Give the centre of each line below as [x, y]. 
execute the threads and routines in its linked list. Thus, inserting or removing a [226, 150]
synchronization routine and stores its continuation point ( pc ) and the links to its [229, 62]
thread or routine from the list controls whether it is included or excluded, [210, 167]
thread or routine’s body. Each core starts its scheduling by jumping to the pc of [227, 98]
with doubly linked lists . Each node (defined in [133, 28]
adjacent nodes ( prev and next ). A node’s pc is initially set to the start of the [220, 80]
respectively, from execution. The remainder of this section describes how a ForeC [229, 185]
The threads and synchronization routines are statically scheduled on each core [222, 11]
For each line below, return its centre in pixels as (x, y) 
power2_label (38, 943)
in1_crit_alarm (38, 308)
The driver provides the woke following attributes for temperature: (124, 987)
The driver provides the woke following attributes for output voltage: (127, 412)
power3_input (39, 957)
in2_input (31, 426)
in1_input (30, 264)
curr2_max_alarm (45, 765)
──────────────────────────────
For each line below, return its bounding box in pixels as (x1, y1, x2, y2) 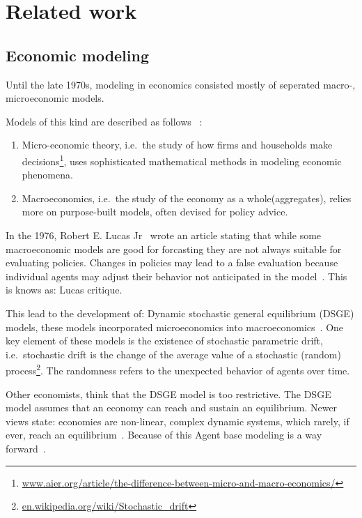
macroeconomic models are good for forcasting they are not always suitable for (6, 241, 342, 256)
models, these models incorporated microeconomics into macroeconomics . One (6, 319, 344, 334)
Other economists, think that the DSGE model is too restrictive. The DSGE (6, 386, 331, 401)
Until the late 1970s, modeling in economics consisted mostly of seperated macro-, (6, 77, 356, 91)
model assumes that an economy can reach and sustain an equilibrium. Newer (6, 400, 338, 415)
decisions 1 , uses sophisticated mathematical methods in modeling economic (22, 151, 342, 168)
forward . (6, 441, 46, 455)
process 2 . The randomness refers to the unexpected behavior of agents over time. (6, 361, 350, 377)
──────────────────────────────
Pull out every line holding "attributes" from the records above, and copy it.

→ Answer space
The driver provides the woke following attributes for temperature: (124, 987)
The driver provides the woke following attributes for output voltage: (127, 412)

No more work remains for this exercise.